Osman Yousefzada is a British interdisciplinary artist, writer and social activist. He launched his eponymous label Osman in 2008, and expanded his practice into a visual art space since 2013, with a ‘zine’ called The Collective - a cross disciplinary publication of themed conversations, between writers, artists, and curators, including, Milovan Farronato, Hans Ulrich Obrist, Nicola Lees, Celia Hempton, Anthea Hamilton, Prem Singh and others. Osman has shown internationally at various institutions, from the Whitechapel Gallery, V&A, Dhaka Art Summit, Lahore Biennale, Lahore Museum, Cincinnati Art Museum, Ringling  Museum, Florida, Almaty Museum and solo at the Ikon Gallery in 2018.

Early life
Osman Yousefzada (Pashto: عثمان یوسفزاده) was born in 1977 in Birmingham to an artisanal family. His Pakistani father was a carpenter, while his mother of Afghan heritage  was a tailor running a dress-making business. He grew up in Balsall Heath, to parents who were unable to read or write in English or their mother tongue. Yousefzada studied anthropology at the SOAS University of London and later did a fashion course at Central Saint Martins. He also received an MPhil from Cambridge University.

Career

Writing
Osman has written on various themes of Race, Labour and marginalised communities.

His memoir The Go Between, about growing up in the 80’s in Birmimgham England in a closed Pakistani migrant community has received critical acclaim. Stephen fry reviewed it as ‘One of the greatest childhood memoirs of our time’. Hanif Kureishi said that it Was ‘Poetic and moving’ and The Guardian reviewed it as magic behind closed doors.

Visual art

Yousefzada first solo exhibition at the critically acclaimed contemporary art space - Ikon Gallery in 2018, was called “Being Somewhere Else’. The exhibition was made to demonstrate the inequalities in the contemporary fashion world, as well as exploring marginalised voices and experiences within migration.

Yousefzada created a short film named Her Dreams are Bigger about garment workers in Bangladesh which was shown at the Whitechapel Gallery in London.

In 2020, Yousefzada created an installation putting the conversation of Migration into the heart of the city - titled Infinity Pattern 1. It is the largest public art canvas which was installed as a temporary hoarding facade at the Selfridges site in Birmingham.
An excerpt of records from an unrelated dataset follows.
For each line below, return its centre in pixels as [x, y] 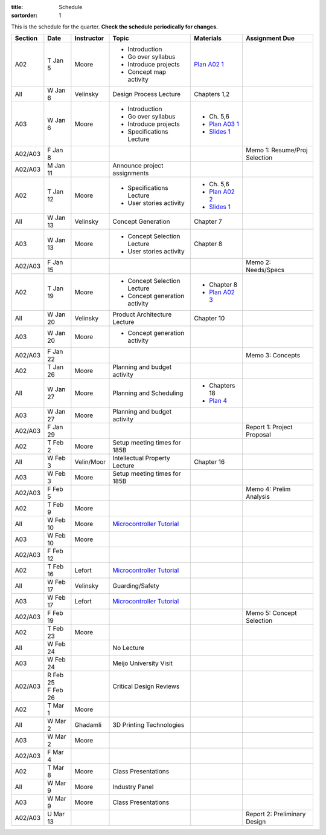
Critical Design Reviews [146, 686]
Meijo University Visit [143, 663]
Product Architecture [142, 314]
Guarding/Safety [136, 586]
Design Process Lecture [147, 94]
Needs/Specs [265, 270]
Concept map [147, 72]
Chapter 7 [208, 222]
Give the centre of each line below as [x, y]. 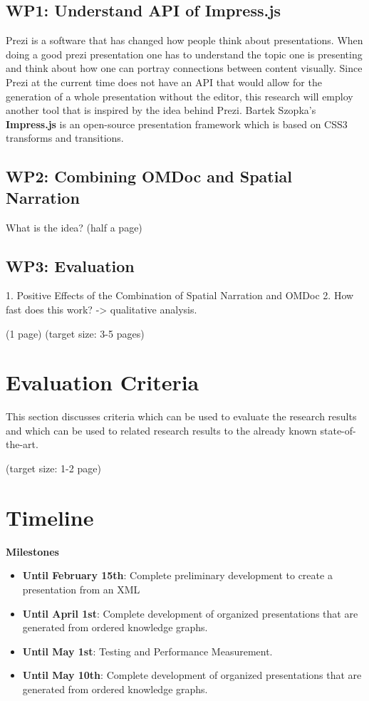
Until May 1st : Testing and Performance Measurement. [147, 651]
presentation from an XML [81, 589]
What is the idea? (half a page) [74, 227]
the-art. [22, 444]
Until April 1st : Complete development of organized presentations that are [190, 613]
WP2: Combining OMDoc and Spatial [149, 176]
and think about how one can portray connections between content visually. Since [184, 68]
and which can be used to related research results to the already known [161, 430]
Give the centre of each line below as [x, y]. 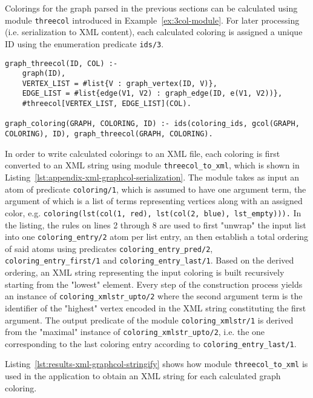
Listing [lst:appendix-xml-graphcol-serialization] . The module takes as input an [152, 177]
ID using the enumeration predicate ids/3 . [84, 43]
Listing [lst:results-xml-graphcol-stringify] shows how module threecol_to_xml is [156, 364]
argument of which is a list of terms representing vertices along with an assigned [154, 201]
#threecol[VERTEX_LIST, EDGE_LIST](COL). [107, 104]
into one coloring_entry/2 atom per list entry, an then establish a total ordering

It is expected to remain until the 2022 Commonwealth Games. This was Yousefzada's first work of public art.

Fashion
Yousefzada launched his eponymous label, Osman, in 2008. He earned a reputation at London's fashion weeks that year mostly by the black dresses he designed, which prompted the U.S. Vogue magazine to call him the "re-inventor of the Little Black Dress".

Within a few years of launching his label, Yousefzada had become a "fashion powerhouse". Some of his famous clients include Beyoncé, Emily Blunt and Lady Gaga. Beyoncé wore an Osman dress at the 55th Annual Grammy Awards.

In 2016 he won the Outstanding Achievement in Art & Design at the 6th Asian Awards.

He launched his first solo exhibition at the Ikon Gallery in 2018. The exhibition was made to demonstrate the inequalities in the contemporary fashion world, as well as experiences with migration.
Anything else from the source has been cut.